Although our AD sample was substantially larger than our DD sample, in most cases, we observed statistically stronger evidence of association for DD than for AD for SNPs from haplotype block I (). This suggests that OPRM1 Block I genetic variation is a more important predisposing factor for DD than for AD. In contrast, the opposite pattern existed for SNPs in Block II (). We infer from these patterns that there may be two distinct coding region risk loci mapped to OPRM1, one of which is more important for DD risk (mapped to the 5′ haplotype block, Block I), and one that is more important for AD risk (mapped to the 3′ haplotype block, Block II). In addition, the data hint at a possible difference in mode of action for these distinct loci, with the Block I locus data more consistent with an allele-wise (recessive) effect and the Block II data more consistent with a genotype-wise (dominant) effect. One possible explanation for this observation is that the Block I and Block II variants could act by different functional mechanisms, one of which is more relevant to DD, and the other, to AD, but it is also possible that this apparent difference is a chance finding. We predicted that the association would be strongest for opioiddependent subjects, because of the direct interaction of opioids with the MOR. Further association analysis was consistent with this prediction (), although the sample size for OD was small. This apparent difference is easy to understand in the context of OD and CD pathophysiology; direct opioidergic mechanisms might reasonably be more important for OD than for CD.
In conclusion, the present study showed that multiple intronic SNPs in OPRM1 may increase risk for substance dependence in the EA and Russian populations.
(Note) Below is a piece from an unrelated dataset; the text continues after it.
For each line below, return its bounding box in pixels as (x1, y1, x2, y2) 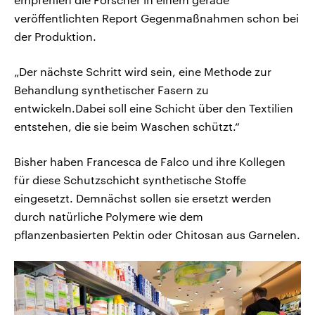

These data are consistent with the interpretation that there are at least two bi-allelic risk variants at the OPRM1 locus, one mapping to the haplotype Block I, and the other, to the haplotype Block II. In particular, SNPs located in intron 1, which are in close LD with the most frequently studied SNP Asn40Asp, and SNPs in intron 3, which may be involved in alternative gene splicing or transcription regulation, are worthy of further investigation. It would be of great interest to determine if a significant association of substance dependence with OPRM1 gene variants can be detected in other population groups (e.g. African-Americans). Furthermore, it will be important to examine the potential functional effects of these variants, to establish a mechanism by which they increase or decrease an individual's susceptibility to substance dependence.